**EXERCISE:** Reproduce nothing beyond the line containing "адже дослідники сонячної". From the first line of the data below down to it, copy each line exactly, without the pictures.

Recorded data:
=-=-=-=-=

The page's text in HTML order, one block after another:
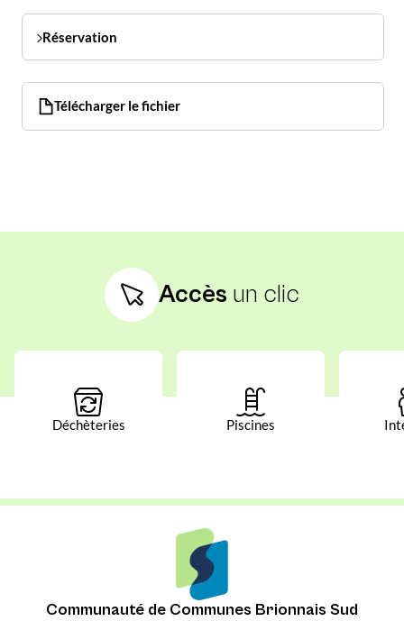
Réservation
Télécharger le fichier
Accès un clic
Déchèteries Piscines
Communauté de Communes Brionnais Sud
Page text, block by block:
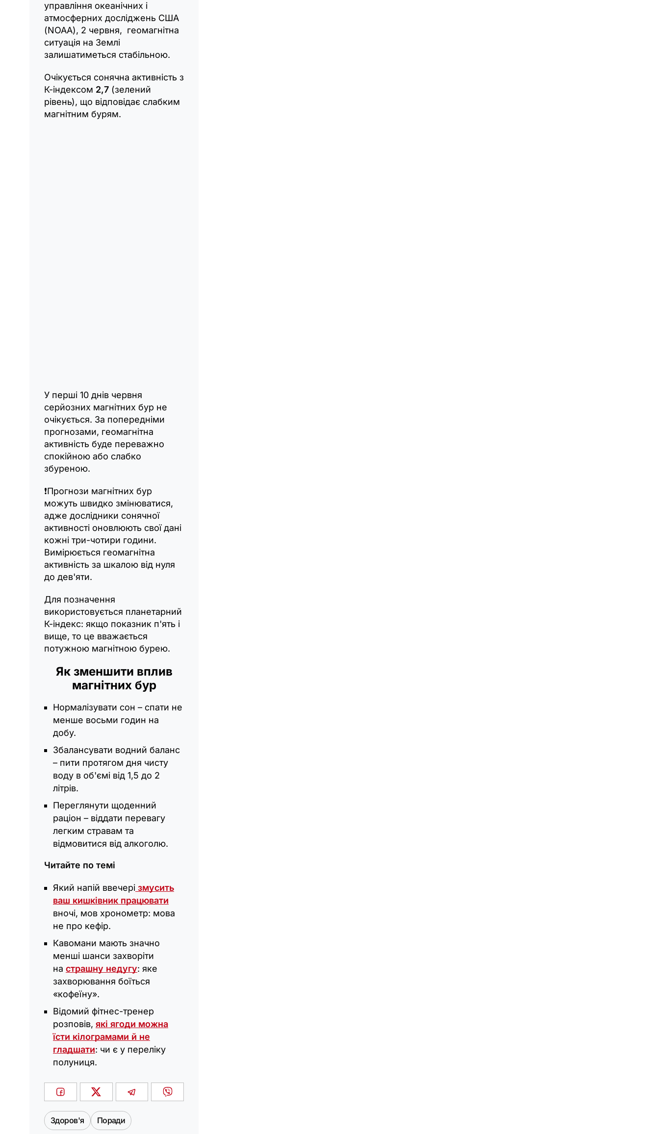
управління океанічних і
атмосферних досліджень США
(NOAA), 2 червня, геомагнітна
ситуація на Землі
залишатиметься стабільною.
Очікується сонячна активність з
К-індексом 2,7 (зелений
рівень), що відповідає слабким
магнітним бурям.
У перші 10 днів червня
серйозних магнітних бур не
очікується. За попередніми
прогнозами, геомагнітна
активність буде переважно
спокійною або слабко
збуреною.
❗️Прогнози магнітних бур
можуть швидко змінюватися,
адже дослідники сонячної
активності оновлюють свої дані
кожні три-чотири години.
Вимірюється геомагнітна
активність за шкалою від нуля
до дев'яти.
Для позначення
використовується планетарний
К-індекс: якщо показник п'ять і
вище, то це вважається
потужною магнітною бурею.
Як зменшити вплив
магнітних бур
Нормалізувати сон – спати не
менше восьми годин на
добу.
Збалансувати водний баланс
– пити протягом дня чисту
воду в об'ємі від 1,5 до 2
літрів.
Переглянути щоденний
раціон – віддати перевагу
легким стравам та
відмовитися від алкоголю.
Читайте по темі
Який напій ввечері змусить
ваш кишківник працювати
вночі, мов хронометр: мова
не про кефір.
Кавомани мають значно
менші шанси захворіти
на страшну недугу: яке
захворювання боїться
«кофеїну».
Відомий фітнес-тренер
розповів, які ягоди можна
їсти кілограмами й не
гладшати: чи є у переліку
полуниця.
Здоров'я Поради
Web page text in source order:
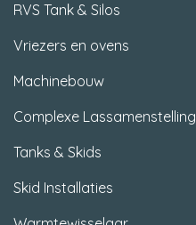
RVS Tank & Silos
Vriezers en ovens
Machinebouw
Complexe Lassamenstelling
Tanks & Skids
Skid Installaties

=-=-=-=-=

**SOLUTION TO THIS TASK:**
The page's text in HTML order, one block after another:
Réservation
Télécharger le fichier
Accès un clic
Déchèteries Piscines
Communauté de Communes Brionnais Sud
Page text, block by block:
управління океанічних і
атмосферних досліджень США
(NOAA), 2 червня, геомагнітна
ситуація на Землі
залишатиметься стабільною.
Очікується сонячна активність з
К-індексом 2,7 (зелений
рівень), що відповідає слабким
магнітним бурям.
У перші 10 днів червня
серйозних магнітних бур не
очікується. За попередніми
прогнозами, геомагнітна
активність буде переважно
спокійною або слабко
збуреною.
❗️Прогнози магнітних бур
можуть швидко змінюватися,
адже дослідники сонячної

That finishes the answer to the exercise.